Acordam, em conferência, na Secção de Contencioso Administrativo do Tribunal Central Administrativo Sul.

M...

vem recorrer da sentença proferida pelo TAC de Lisboa, que declarou improcedente o pedido de impugnação do despacho do Director Nacional Adjunto do SEF, datado de 29/05/2020, que considerou que o pedido de protecção internacional por aquele apresentado é inadmissível e determinou a sua transferência para Itália.

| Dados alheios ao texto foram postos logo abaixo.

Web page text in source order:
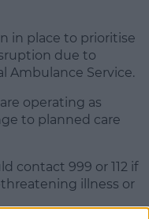
in place to prioritise
due to
Ambulance Service.
operating as
to planned care
contact 999 or 112 if
illness or
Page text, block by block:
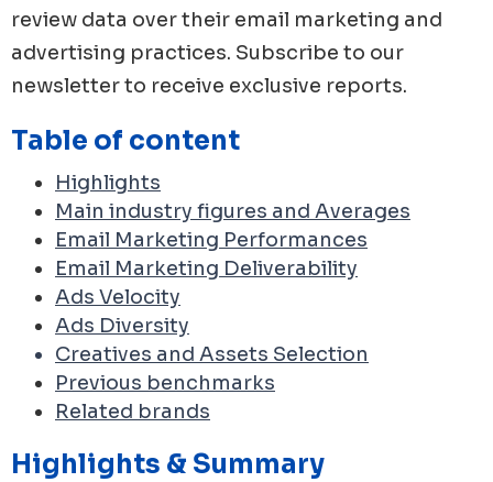
review data over their email marketing and
advertising practices. Subscribe to our
newsletter to receive exclusive reports.
Table of content
Highlights
Main industry figures and Averages
Email Marketing Performances
Email Marketing Deliverability
Ads Velocity
Ads Diversity
Creatives and Assets Selection
Previous benchmarks
Related brands
Highlights & Summary
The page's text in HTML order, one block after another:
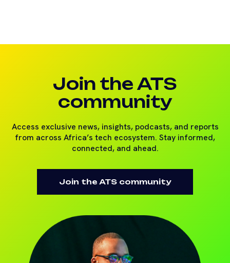
Join the ATS
community
Access exclusive news, insights, podcasts, and reports
from across Africa’s tech ecosystem. Stay informed,
connected, and ahead.
Join the ATS community
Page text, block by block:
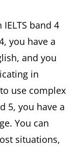
band 4
you have a
and you
in
use complex
5, you have a
You can
situations,

Formulou as seguintes conclusões com as suas alegações de recurso:

  1. Vem o presente recurso interposto da decisão proferida pelo tribunal a quo, que decidiu pela improcedência do pedido de nulidade e/ou anulabilidade do ato administrativo emanado pelo SEF ao considerar inadmissível o pedido de proteção internacional formulado pelo recorrente junto do GAR do SEF em 16-03-2020.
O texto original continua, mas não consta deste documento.